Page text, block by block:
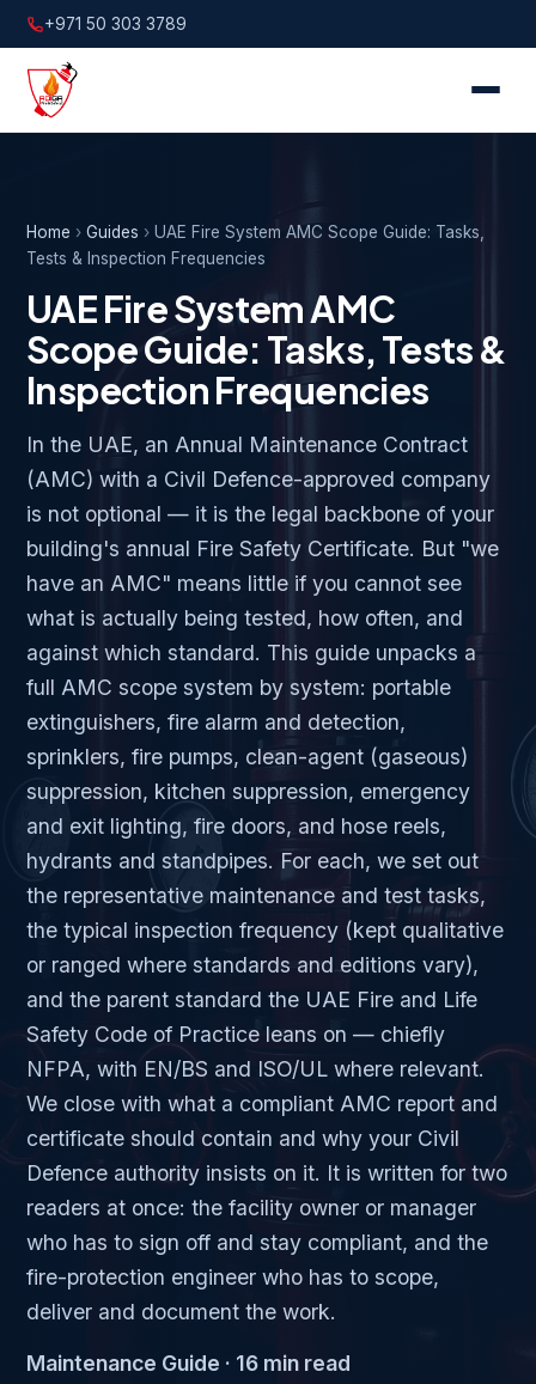
+971 50 303 3789
Home › Guides › UAE Fire System AMC Scope Guide: Tasks,
Tests & Inspection Frequencies
UAE Fire System AMC
Scope Guide: Tasks, Tests &
Inspection Frequencies
In the UAE, an Annual Maintenance Contract
(AMC) with a Civil Defence-approved company
is not optional — it is the legal backbone of your
building's annual Fire Safety Certificate. But "we
have an AMC" means little if you cannot see
what is actually being tested, how often, and
against which standard. This guide unpacks a
full AMC scope system by system: portable
extinguishers, fire alarm and detection,
sprinklers, fire pumps, clean-agent (gaseous)
suppression, kitchen suppression, emergency
and exit lighting, fire doors, and hose reels,
hydrants and standpipes. For each, we set out
the representative maintenance and test tasks,
the typical inspection frequency (kept qualitative
or ranged where standards and editions vary),
and the parent standard the UAE Fire and Life
Safety Code of Practice leans on — chiefly
NFPA, with EN/BS and ISO/UL where relevant.
We close with what a compliant AMC report and
certificate should contain and why your Civil
Defence authority insists on it. It is written for two
readers at once: the facility owner or manager
who has to sign off and stay compliant, and the
fire-protection engineer who has to scope,
deliver and document the work.
Maintenance Guide · 16 min read
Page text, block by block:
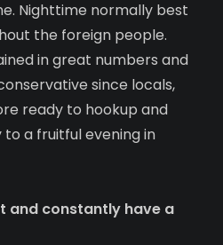
Nighttime normally best
the foreign people.
in great numbers and
since locals,
ready to hookup and
to a fruitful evening in
and constantly have a
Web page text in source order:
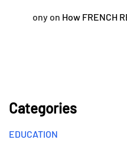
onyon How FRENCH
Categories
EDUCATION
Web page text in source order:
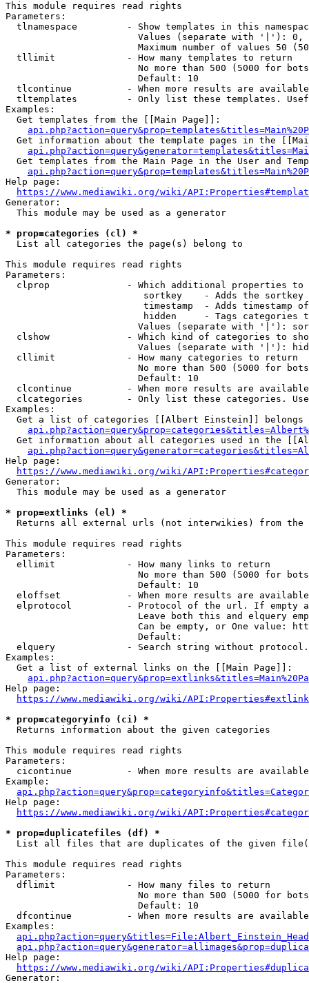
This module requires read rights
Parameters:
tlnamespace         - Show templates in this
Values (separate with '|'):
Maximum number of values 50
  tllimit             - How many templates to return
No more than 500 (5000 for
                        Default: 10
tlcontinue          - When more results are
tltemplates         - Only list these templates.
Examples:
  Get templates from the [[Main Page]]:
Get information about the template pages in the
Get templates from the Main Page in the User and
Help page:
https://www.mediawiki.org/wiki/
Generator:
  This module may be used as a generator
* prop=categories (cl) *
  List all categories the page(s) belong to
This module requires read rights
Parameters:
clprop              - Which additional properties to
sortkey    - Adds the
timestamp  - Adds timestamp
hidden     - Tags categories
Values (separate with '|'):
clshow              - Which kind of categories to
Values (separate with '|'):
  cllimit             - How many categories to return
No more than 500 (5000 for
                        Default: 10
clcontinue          - When more results are
clcategories        - Only list these categories.
Examples:
Get a list of categories [[Albert Einstein]] belongs
Get information about all categories used in the
Help page:
https://www.mediawiki.org/wiki/
Generator:
  This module may be used as a generator
* prop=extlinks (el) *
Returns all external urls (not interwikies) from the
This module requires read rights
Parameters:
  ellimit             - How many links to return
No more than 500 (5000 for
                        Default: 10
eloffset            - When more results are
elprotocol          - Protocol of the url. If empty
Leave both this and elquery
Can be empty, or One value:
                        Default:
elquery             - Search string without
Examples:
  Get a list of external links on the [[Main Page]]:
Help page:
https://www.mediawiki.org/wiki/
* prop=categoryinfo (ci) *
  Returns information about the given categories
This module requires read rights
Parameters:
cicontinue          - When more results are
Example:
Help page:
https://www.mediawiki.org/wiki/
* prop=duplicatefiles (df) *
List all files that are duplicates of the given
This module requires read rights
Parameters:
  dflimit             - How many files to return
No more than 500 (5000 for
                        Default: 10
dfcontinue          - When more results are
Examples:
Help page:
https://www.mediawiki.org/wiki/
Generator:
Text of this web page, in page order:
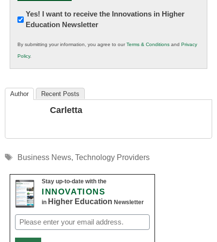
Newsletter:
Innovations
K12
Education
Yes! I want to receive the Innovations in Higher
Education Newsletter
By submitting your information, you agree to ourTerms & Conditions and Privacy
Policy.
Author Recent Posts
Carletta
Tags
Business News, Technology Providers
Stay up-to-date with the
INNOVATIONS
in Higher Education Newsletter
Email
(Required)
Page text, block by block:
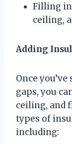
Filling in
ceiling,
Adding
Once
gaps, you
ceiling, and
types of
including:
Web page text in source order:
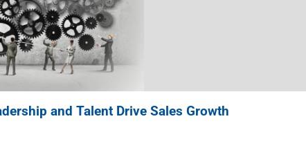
and Talent Drive Sales Growth
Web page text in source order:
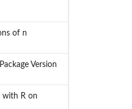
of n
Version
with R on
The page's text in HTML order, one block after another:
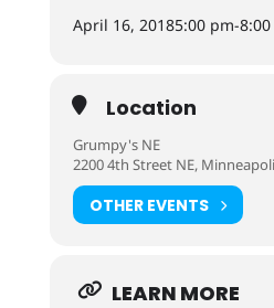
April 16, 20185:00 pm-
Location
Grumpy's NE
2200 4th Street NE,
OTHER EVENTS
LEARN MORE
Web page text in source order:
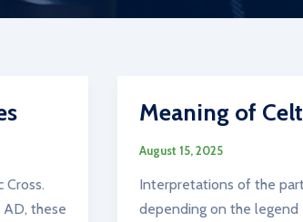
these
Meaning of
August 15, 2025
Interpretations of the
depending on the legend
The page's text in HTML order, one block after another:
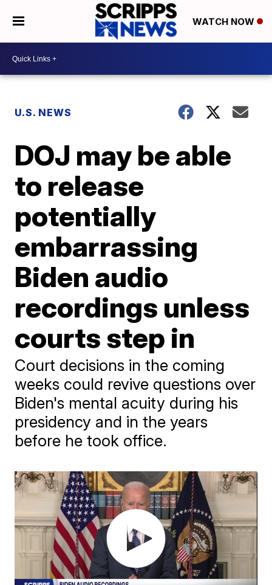
WATCH NOW
U.S. NEWS
DOJ may be able
to release
potentially
embarrassing
Biden audio
recordings unless
courts step in
Court decisions in the coming
weeks could revive questions over
Biden's mental acuity during his
presidency and in the years
before he took office.
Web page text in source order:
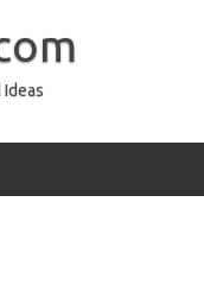
Ideas

• • • • •

*TASK STATEMENT:* Every line of the material must be repeated exactly; pictures stay out.

*PROBLEM SOLUTION:*
Page text, block by block:
+971 50 303 3789
Home › Guides › UAE Fire System AMC Scope Guide: Tasks,
Tests & Inspection Frequencies
UAE Fire System AMC
Scope Guide: Tasks, Tests &
Inspection Frequencies
In the UAE, an Annual Maintenance Contract
(AMC) with a Civil Defence-approved company
is not optional — it is the legal backbone of your
building's annual Fire Safety Certificate. But "we
have an AMC" means little if you cannot see
what is actually being tested, how often, and
against which standard. This guide unpacks a
full AMC scope system by system: portable
extinguishers, fire alarm and detection,
sprinklers, fire pumps, clean-agent (gaseous)
suppression, kitchen suppression, emergency
and exit lighting, fire doors, and hose reels,
hydrants and standpipes. For each, we set out
the representative maintenance and test tasks,
the typical inspection frequency (kept qualitative
or ranged where standards and editions vary),
and the parent standard the UAE Fire and Life
Safety Code of Practice leans on — chiefly
NFPA, with EN/BS and ISO/UL where relevant.
We close with what a compliant AMC report and
certificate should contain and why your Civil
Defence authority insists on it. It is written for two
readers at once: the facility owner or manager
who has to sign off and stay compliant, and the
fire-protection engineer who has to scope,
deliver and document the work.
Maintenance Guide · 16 min read
Page text, block by block:
Nighttime normally best
the foreign people.
in great numbers and
since locals,
ready to hookup and
to a fruitful evening in
and constantly have a
Web page text in source order:
onyon How FRENCH
Categories
EDUCATION
Web page text in source order:
This module requires read rights
Parameters:
tlnamespace         - Show templates in this
Values (separate with '|'):
Maximum number of values 50
  tllimit             - How many templates to return
No more than 500 (5000 for
                        Default: 10
tlcontinue          - When more results are
tltemplates         - Only list these templates.
Examples:
  Get templates from the [[Main Page]]:
Get information about the template pages in the
Get templates from the Main Page in the User and
Help page:
https://www.mediawiki.org/wiki/
Generator:
  This module may be used as a generator
* prop=categories (cl) *
  List all categories the page(s) belong to
This module requires read rights
Parameters:
clprop              - Which additional properties to
sortkey    - Adds the
timestamp  - Adds timestamp
hidden     - Tags categories
Values (separate with '|'):
clshow              - Which kind of categories to
Values (separate with '|'):
  cllimit             - How many categories to return
No more than 500 (5000 for
                        Default: 10
clcontinue          - When more results are
clcategories        - Only list these categories.
Examples:
Get a list of categories [[Albert Einstein]] belongs
Get information about all categories used in the
Help page:
https://www.mediawiki.org/wiki/
Generator:
  This module may be used as a generator
* prop=extlinks (el) *
Returns all external urls (not interwikies) from the
This module requires read rights
Parameters:
  ellimit             - How many links to return
No more than 500 (5000 for
                        Default: 10
eloffset            - When more results are
elprotocol          - Protocol of the url. If empty
Leave both this and elquery
Can be empty, or One value:
                        Default:
elquery             - Search string without
Examples:
  Get a list of external links on the [[Main Page]]:
Help page:
https://www.mediawiki.org/wiki/
* prop=categoryinfo (ci) *
  Returns information about the given categories
This module requires read rights
Parameters:
cicontinue          - When more results are
Example:
Help page:
https://www.mediawiki.org/wiki/
* prop=duplicatefiles (df) *
List all files that are duplicates of the given
This module requires read rights
Parameters:
  dflimit             - How many files to return
No more than 500 (5000 for
                        Default: 10
dfcontinue          - When more results are
Examples:
Help page:
https://www.mediawiki.org/wiki/
Generator:
Text of this web page, in page order:
Newsletter:
Innovations
K12
Education
Yes! I want to receive the Innovations in Higher
Education Newsletter
By submitting your information, you agree to ourTerms & Conditions and Privacy
Policy.
Author Recent Posts
Carletta
Tags
Business News, Technology Providers
Stay up-to-date with the
INNOVATIONS
in Higher Education Newsletter
Email
(Required)
Page text, block by block:
Filling in
ceiling,
Adding
Once
gaps, you
ceiling, and
types of
including:
Web page text in source order:
and Talent Drive Sales Growth
Web page text in source order:
of n
Version
with R on
The page's text in HTML order, one block after another:
April 16, 20185:00 pm-
Location
Grumpy's NE
2200 4th Street NE,
OTHER EVENTS
LEARN MORE
Web page text in source order:
these
Meaning of
August 15, 2025
Interpretations of the
depending on the legend
The page's text in HTML order, one block after another:
WATCH NOW
U.S. NEWS
DOJ may be able
to release
potentially
embarrassing
Biden audio
recordings unless
courts step in
Court decisions in the coming
weeks could revive questions over
Biden's mental acuity during his
presidency and in the years
before he took office.
Web page text in source order:
Ideas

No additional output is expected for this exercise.